O temor era ser enquadrado como serviço clandestino de telecomunicação, como ocorreu com pequenos provedores no interior do Brasil. Isso dá prisão por até quatro anos e multa. Ainda assim, ele só possuía uma carta informal, não uma licença emitida pela Anatel. Em 2013, a agência permitiu que entidades sem fins lucrativos tirassem o SLP, e o frio na barriga diminuiu. Mas não foi embora.

Antes de instalar uma antena que fosse, era preciso cumprir algumas burocracias, como cadastrar a estação junto a Anatel e apresentar projeto técnico assinado pelo Conselho Regional de Engenharia e Agronomia (Crea). A exigência só caiu em 2017.

"À medida que os custos caem e a burocracia é reduzida, a proposta da rede comunitária não é só garantir acesso a informação mas também soberania sobre a informação.
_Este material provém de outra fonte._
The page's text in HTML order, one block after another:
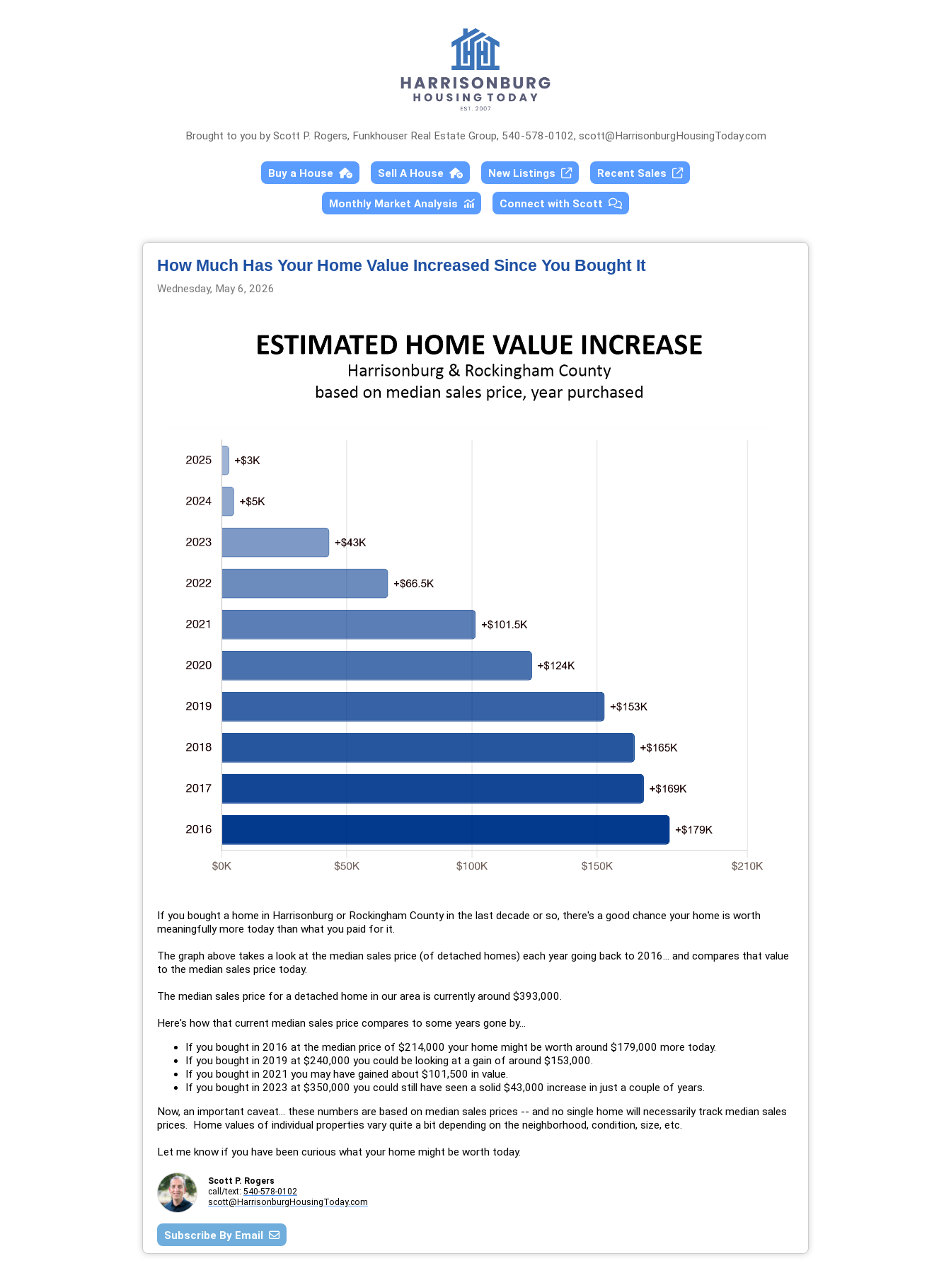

Nenhum modelo comercial dá essa liberdade de decidir qual é a taxa de upload, quais serviços locais consumirão mais recursos computacionais ou como privacidade e liberdade de expressão serão protegidas. Seguindo as regras impostas pelo mercado, você sempre será consumidor", diz Saldanha.

Felipe Roberto de Lima, gerente de regulação da Anatel, diz que hoje o medo é menor. "Em um cenário em que você pode ser prestador sem o aval do regulador, é mais complicado falar que alguém está atuando irregularmente sem autorização. Hoje, o processo para oferecer serviço de banda larga nesse sentido se resume a uma notificação no site da Anatel, sem custos ou ônus regulatório".

Mesmo estando mais fácil criar essas redes, o que todos concordam é que elas não são uma solução para reduzir a exclusão digital no Brasil, são apenas paliativos. Ações em âmbito nacional são necessárias para diminuir essa distância.